### Material to process
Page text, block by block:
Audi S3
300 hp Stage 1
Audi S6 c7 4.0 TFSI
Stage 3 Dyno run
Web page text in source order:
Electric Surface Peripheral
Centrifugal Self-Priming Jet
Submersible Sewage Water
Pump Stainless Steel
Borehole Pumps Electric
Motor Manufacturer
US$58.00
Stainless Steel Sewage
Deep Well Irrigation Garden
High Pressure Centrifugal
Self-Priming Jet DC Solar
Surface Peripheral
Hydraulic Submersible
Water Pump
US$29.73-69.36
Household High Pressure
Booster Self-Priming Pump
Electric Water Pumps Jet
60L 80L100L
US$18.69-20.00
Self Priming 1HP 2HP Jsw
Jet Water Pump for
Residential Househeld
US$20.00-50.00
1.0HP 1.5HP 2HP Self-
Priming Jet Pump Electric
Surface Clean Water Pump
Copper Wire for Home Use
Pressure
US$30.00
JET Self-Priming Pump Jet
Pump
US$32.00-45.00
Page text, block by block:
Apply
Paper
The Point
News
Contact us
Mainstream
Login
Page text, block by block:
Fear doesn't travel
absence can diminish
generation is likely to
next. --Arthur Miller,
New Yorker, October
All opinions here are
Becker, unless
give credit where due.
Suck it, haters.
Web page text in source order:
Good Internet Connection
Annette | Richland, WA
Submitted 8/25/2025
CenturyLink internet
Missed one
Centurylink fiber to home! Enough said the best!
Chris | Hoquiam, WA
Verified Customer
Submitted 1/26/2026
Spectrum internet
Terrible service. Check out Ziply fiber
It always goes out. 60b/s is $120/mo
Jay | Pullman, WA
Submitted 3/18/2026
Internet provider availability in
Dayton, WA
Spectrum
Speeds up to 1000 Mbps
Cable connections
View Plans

### Task prompt
Each entry above should be restated exactly as supplied.

### Task answer
Page text, block by block:
Audi S3
300 hp Stage 1
Audi S6 c7 4.0 TFSI
Stage 3 Dyno run
Web page text in source order:
Electric Surface Peripheral
Centrifugal Self-Priming Jet
Submersible Sewage Water
Pump Stainless Steel
Borehole Pumps Electric
Motor Manufacturer
US$58.00
Stainless Steel Sewage
Deep Well Irrigation Garden
High Pressure Centrifugal
Self-Priming Jet DC Solar
Surface Peripheral
Hydraulic Submersible
Water Pump
US$29.73-69.36
Household High Pressure
Booster Self-Priming Pump
Electric Water Pumps Jet
60L 80L100L
US$18.69-20.00
Self Priming 1HP 2HP Jsw
Jet Water Pump for
Residential Househeld
US$20.00-50.00
1.0HP 1.5HP 2HP Self-
Priming Jet Pump Electric
Surface Clean Water Pump
Copper Wire for Home Use
Pressure
US$30.00
JET Self-Priming Pump Jet
Pump
US$32.00-45.00
Page text, block by block:
Apply
Paper
The Point
News
Contact us
Mainstream
Login
Page text, block by block:
Fear doesn't travel
absence can diminish
generation is likely to
next. --Arthur Miller,
New Yorker, October
All opinions here are
Becker, unless
give credit where due.
Suck it, haters.
Web page text in source order:
Good Internet Connection
Annette | Richland, WA
Submitted 8/25/2025
CenturyLink internet
Missed one
Centurylink fiber to home! Enough said the best!
Chris | Hoquiam, WA
Verified Customer
Submitted 1/26/2026
Spectrum internet
Terrible service. Check out Ziply fiber
It always goes out. 60b/s is $120/mo
Jay | Pullman, WA
Submitted 3/18/2026
Internet provider availability in
Dayton, WA
Spectrum
Speeds up to 1000 Mbps
Cable connections
View Plans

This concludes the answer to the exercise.